His essay on the Toronto art group General Idea in the collection Queers Were Here (Biblioasis 2016) was acclaimed in the Literary Review of Canada.

In 2017, he made a series of video shorts documenting LGBTQ creators for national Xtra!

After moving from Toronto to Vancouver in 2013, Sheehan produced, co-wrote and directed (with Albert Nerenberg), the climate change documentary feature Who Farted? for documentary Channel (CBC). It was broadcast June 2020 and began streaming on CBC GEM starting September 2020 in Canada. World distribution rights were sold to Syndicado.

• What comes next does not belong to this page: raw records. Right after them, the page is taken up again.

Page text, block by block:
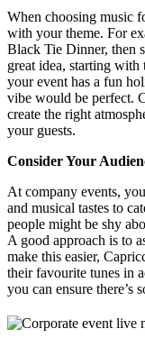
When choosing music
with your theme. For
Black Tie Dinner, then
great idea, starting
your event has a fun
vibe would be perfect.
create the right
your guests.
Consider Your
At company events,
and musical tastes to
people might be shy
A good approach is to
make this easier,
their favourite tunes in
you can ensure there’s
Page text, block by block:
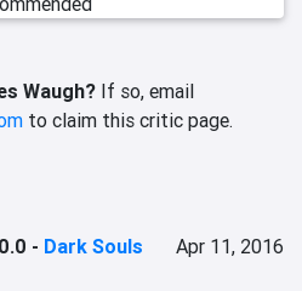
Waugh? If so, email
to claim this critic page.
- Dark Souls
Apr 11, 2016
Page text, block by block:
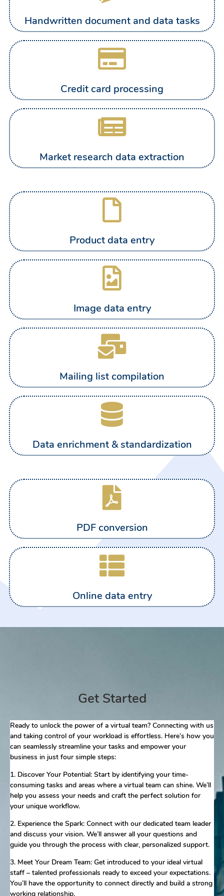
Handwritten document and data tasks
Credit card processing
Market research data extraction
Product data entry
Image data entry
Mailing list compilation
Data enrichment & standardization
PDF conversion
Online data entry
Get Started
Ready to unlock the power of a virtual team? Connecting with us
and taking control of your workload is effortless. Here’s how you
can seamlessly streamline your tasks and empower your
business in just four simple steps:
1. Discover Your Potential: Start by identifying your time-
consuming tasks and areas where a virtual team can shine. We’ll
help you assess your needs and craft the perfect solution for
your unique workflow.
2. Experience the Spark: Connect with our dedicated team leader
and discuss your vision. We’ll answer all your questions and
guide you through the process with clear, personalized support.
3. Meet Your Dream Team: Get introduced to your ideal virtual
staff – talented professionals ready to exceed your expectations.
You’ll have the opportunity to connect directly and build a strong
working relationship.
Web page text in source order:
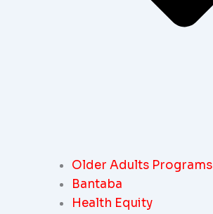
Older Adults Programs
Bantaba
Health Equity
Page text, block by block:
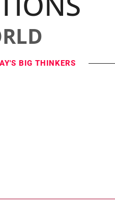
BIG THINKERS
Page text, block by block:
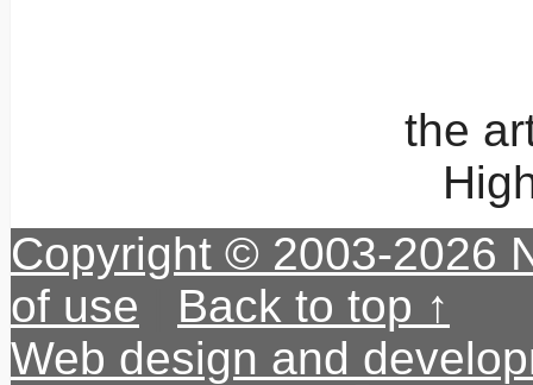
the
Copyright © 2003-2026
of use
Back to top ↑
Web design and
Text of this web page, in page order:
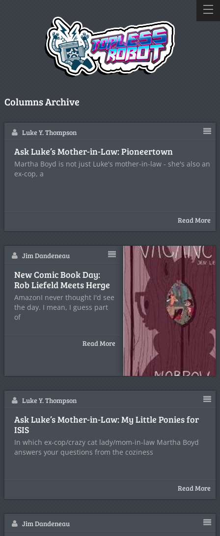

Sheehan has worked as a literary critic, essayist, and biographer, publishing in Montage, POV, the National Post, Now, Toronto Life, Quill & Quire, Masthead and fab.

==Films (selection)==
- No Sad Songs (1985)
- Symposium: Ladder of Love (1995)
- God's Fool (1997)
- The Drawing Master (2004)
- FLicKeR (2008)
- Who Farted? (film) (2019)

==Awards (selection)==
- 2008 Hot Docs, Special Jury Prize – Best Canadian Feature Documentary (FLicKeR)
- 2009 Era New Horizons Film Festival (Wroclaw, Poland) – Best Film in the International Films on Art Competition (FLicKeR)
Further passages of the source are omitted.